Personal information
- Full name: Erin Renee McCorkle
- Birth name: Erin Renee Baxter
- Date of birth: August 9, 1977 (age 48)
- Place of birth: Littleton, Colorado, United States
- Height: 5 ft 8 in (1.73 m)
- Position(s): Centre back / Defensive midfielder

College career
- Years: Team / Apps / (Gls)
- 1995–1998: Florida Gators / 85 / (26)

Senior career*
- Years: Team / Apps / (Gls)
- 1998–2000: Tampa Bay Extreme
- 2001–2003: Carolina Courage / 55 / (2)
- 2004: Carolina Dynamo / 4 / (1)

= Erin Baxter =

American former soccer player

Erin Renee McCorkle (born August 9, 1977) is an American former professional soccer player. A combative defensive midfielder, she played for Carolina Courage of Women's United Soccer Association (WUSA).

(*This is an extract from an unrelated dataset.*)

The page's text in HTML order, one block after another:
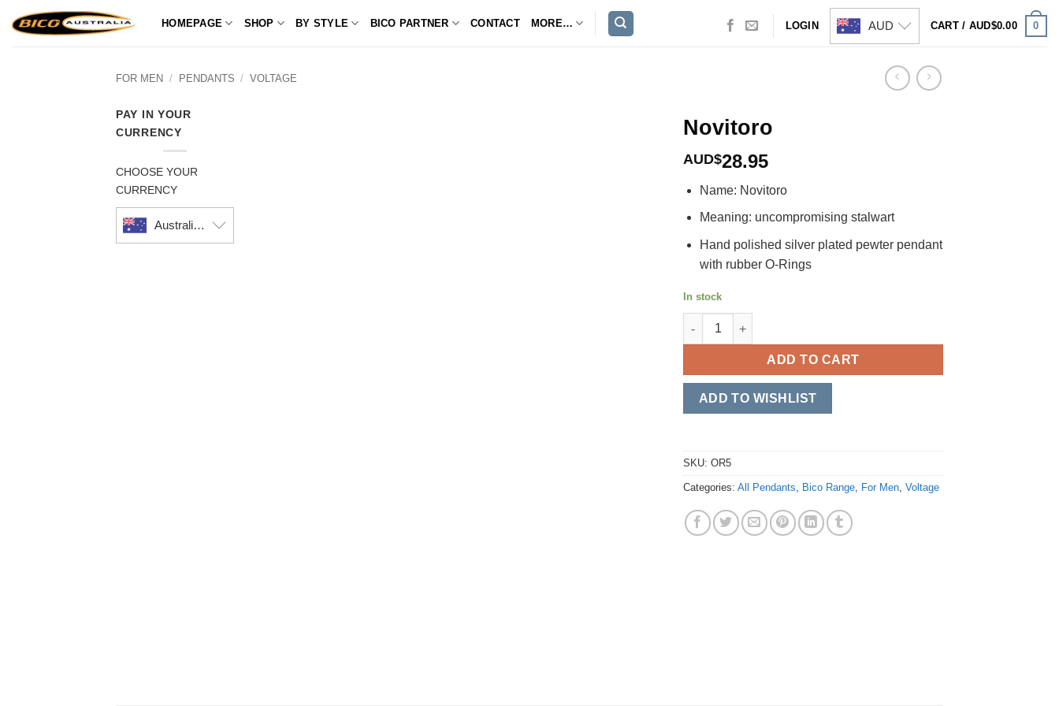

Baxter played college soccer for the University of Florida "Gators". She was inducted to the University of Florida Athletic Hall of Fame in April 2009.

Baxter was the Carolina Courage's fourth draft pick ahead of the inaugural 2001 season of the Women's United Soccer Association (WUSA). Described as a "tireless blue-collar worker", versatile Baxter featured as one of the best defensive midfielder in 2001 before switching to central defense in the Courage's 2002 WUSA Founders Cup-winning campaign. When starting midfielder Hege Riise suffered a knee injury early in 2003, Baxter was moved back into midfield.

In April 2004, Baxter signed for Carolina Dynamo. She made four appearances and scored one goal for the club in the 2004 USL W-League season.

Following the demise of WUSA, Baxter retrained as an accountant and began working for Ernst & Young in her native Littleton, Colorado. In 2009 she was living with husband John, with whom she has two daughters, Kylie Grace and Sydney Harper.